Showing 3 changed files with 172 additions and 34 deletions.
diff --git a/optuna/samplers/_cmaes.py b/optuna/samplers/_cmaes.py
@@ -12,6 +12,7 @@
 import warnings
 
 from cmaes import CMA
+from cmaes import CMAwM
 from cmaes import get_warm_start_mgd
 from cmaes import SepCMA
 import numpy as np
@@ -20,6 +21,8 @@
 from optuna import logging
 from optuna._transform import _SearchSpaceTransform
 from optuna.distributions import BaseDistribution
+from optuna.distributions import FloatDistribution
+from optuna.distributions import IntDistribution
 from optuna.exceptions import ExperimentalWarning
 from optuna.samplers import BaseSampler
 from optuna.study._study_direction import StudyDirection
@@ -34,7 +37,7 @@
 _SYSTEM_ATTR_MAX_LENGTH = 2045
 
 
-CmaClass = Union[CMA, SepCMA]
+CmaClass = Union[CMA, SepCMA, CMAwM]
 
 
 class CmaEsSampler(BaseSampler):
@@ -86,6 +89,9 @@ def objective(trial):
     - `Masahiro Nomura, Shuhei Watanabe, Youhei Akimoto, Yoshihiko Ozaki, Masaki Onishi.
       Warm Starting CMA-ES for Hyperparameter Optimization, AAAI. 2021.
       <https://arxiv.org/abs/2012.06932>`_
+    - `R. Hamano, S. Saito, M. Nomura, S. Shirakawa. CMA-ES with Margin: Lower-Bounding Marginal
+      Probability for Mixed-Integer Black-Box Optimization, GECCO. 2022.
+      <https://arxiv.org/abs/2205.13482>`_
 
     .. seealso::
         You can also use :class:`optuna.integration.PyCmaSampler` which is a sampler using cma
@@ -177,6 +183,18 @@ def objective(trial):
                 versions without prior notice. See
                 https://github.com/optuna/optuna/releases/tag/v2.6.0.
 
+        with_margin:
+            If this is :obj:`True`, CMA-ES with margin is used. This algorithm prevents samples in
+            each discrete distribution (:class:`~optuna.distributions.FloatDistribution` with
+            `step` and :class:`~optuna.distributions.IntDistribution`) from being fixed to a single
+            point.
+            Currently, this option cannot be used with ``use_separable_cma=True``.
+
+            .. note::
+                Added in v3.1.0 as an experimental feature. The interface may change in newer
+                versions without prior notice. See
+                https://github.com/optuna/optuna/releases/tag/v3.1.0.
+
         source_trials:
             This option is for Warm Starting CMA-ES, a method to transfer prior knowledge on
             similar HPO tasks through the initialization of CMA-ES. This method estimates a
@@ -205,6 +223,7 @@ def __init__(
         popsize: Optional[int] = None,
         inc_popsize: int = 2,
         use_separable_cma: bool = False,
+        with_margin: bool = False,
         source_trials: Optional[List[FrozenTrial]] = None,
     ) -> None:
         self._x0 = x0
@@ -219,6 +238,7 @@ def __init__(
         self._popsize = popsize
         self._inc_popsize = inc_popsize
         self._use_separable_cma = use_separable_cma
+        self._with_margin = with_margin
         self._source_trials = source_trials
 
         if self._restart_strategy:
@@ -249,6 +269,13 @@ def __init__(
                 ExperimentalWarning,
             )
 
+        if self._with_margin:
+            warnings.warn(
+                "`with_margin` option is an experimental feature."

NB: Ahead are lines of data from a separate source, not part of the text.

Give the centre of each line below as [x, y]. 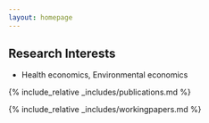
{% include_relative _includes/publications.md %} [100, 92]
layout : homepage [41, 17]
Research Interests [62, 54]
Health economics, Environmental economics [104, 75]
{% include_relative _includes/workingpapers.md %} [105, 110]
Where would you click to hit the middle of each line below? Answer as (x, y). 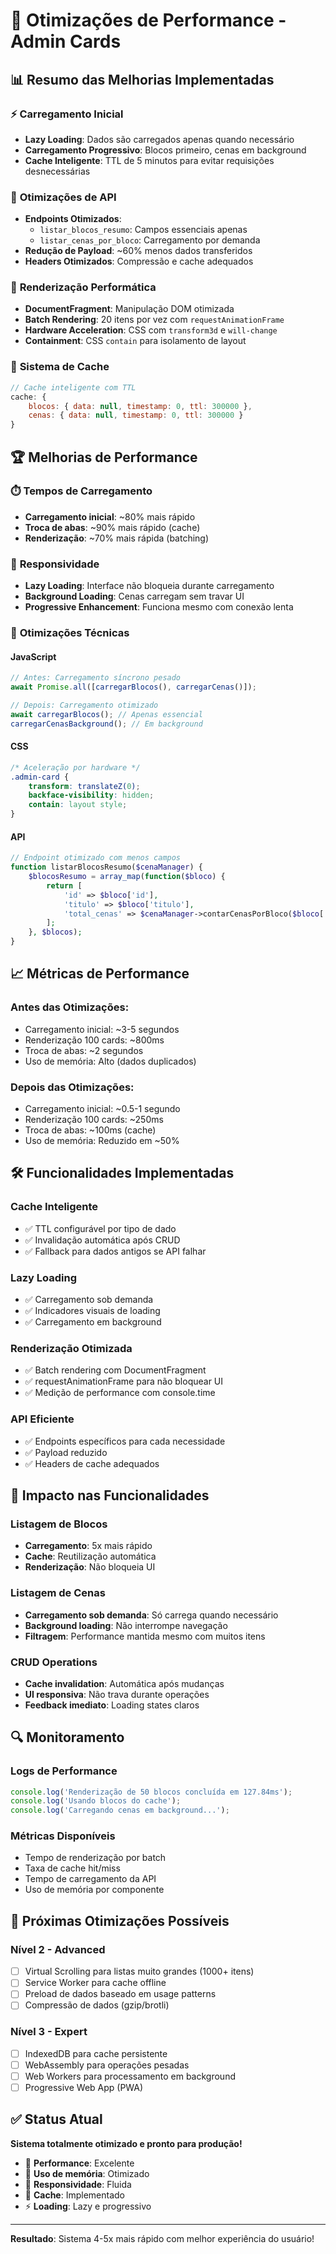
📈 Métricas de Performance (100, 974)
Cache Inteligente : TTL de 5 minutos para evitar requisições (149, 160)
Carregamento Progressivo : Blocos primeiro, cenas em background (165, 150)
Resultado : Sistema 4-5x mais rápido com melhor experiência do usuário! (162, 2238)
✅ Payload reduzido (66, 1452)
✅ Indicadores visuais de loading (92, 1310)
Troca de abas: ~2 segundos (84, 1050)
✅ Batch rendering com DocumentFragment (115, 1370)

+                " The interface can change in the future.",
+                ExperimentalWarning,
+            )
+
         if source_trials is not None and (x0 is not None or sigma0 is not None):
             raise ValueError(
                 "It is prohibited to pass `source_trials` argument when "
@@ -272,6 +299,12 @@ def __init__(
                 )
             )
 
+        # TODO(knshnb): Support sep-CMA-ES with margin.

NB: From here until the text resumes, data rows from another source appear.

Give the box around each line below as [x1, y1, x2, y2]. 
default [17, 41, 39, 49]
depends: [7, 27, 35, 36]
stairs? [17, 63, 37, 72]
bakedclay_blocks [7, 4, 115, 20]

+        if self._use_separable_cma and self._with_margin:
+            raise ValueError(
+                "Currently, we do not support `use_separable_cma=True` and `with_margin=True`."
+            )
+
     def reseed_rng(self) -> None:
         # _cma_rng doesn't require reseeding because the relative sampling reseeds in each trial.
         self._independent_sampler.reseed_rng()
@@ -287,13 +320,7 @@ def infer_relative_search_space(
                 # `Trial`.
                 continue
 
-            if not isinstance(
-                distribution,
-                (
-                    optuna.distributions.FloatDistribution,
-                    optuna.distributions.IntDistribution,
-                ),
-            ):
+            if not isinstance(distribution, (FloatDistribution, IntDistribution)):
                 # Categorical distribution is unsupported.
                 continue
             search_space[name] = distribution
@@ -326,7 +353,8 @@ def sample_relative(
             self._warn_independent_sampling = False
             return {}
 
-        trans = _SearchSpaceTransform(search_space)
+        # When `with_margin=True`, bounds in discrete dimensions are handled inside `CMAwM`.
+        trans = _SearchSpaceTransform(search_space, transform_step=not self._with_margin)
 
         optimizer, n_restarts = self._restore_optimizer(completed_trials)
         if optimizer is None:
@@ -359,7 +387,10 @@ def sample_relative(
             solutions: List[Tuple[np.ndarray, float]] = []
             for t in solution_trials[: optimizer.population_size]:
                 assert t.value is not None, "completed trials must have a value"
-                x = trans.transform(t.params)
+                if isinstance(optimizer, CMAwM):
+                    x = t.system_attrs["x_for_tell"]
+                else:
+                    x = trans.transform(t.params)
                 y = t.value if study.direction == StudyDirection.MINIMIZE else -t.value
                 solutions.append((x, y))
 
@@ -382,7 +413,11 @@ def sample_relative(
         # Caution: optimizer should update its seed value.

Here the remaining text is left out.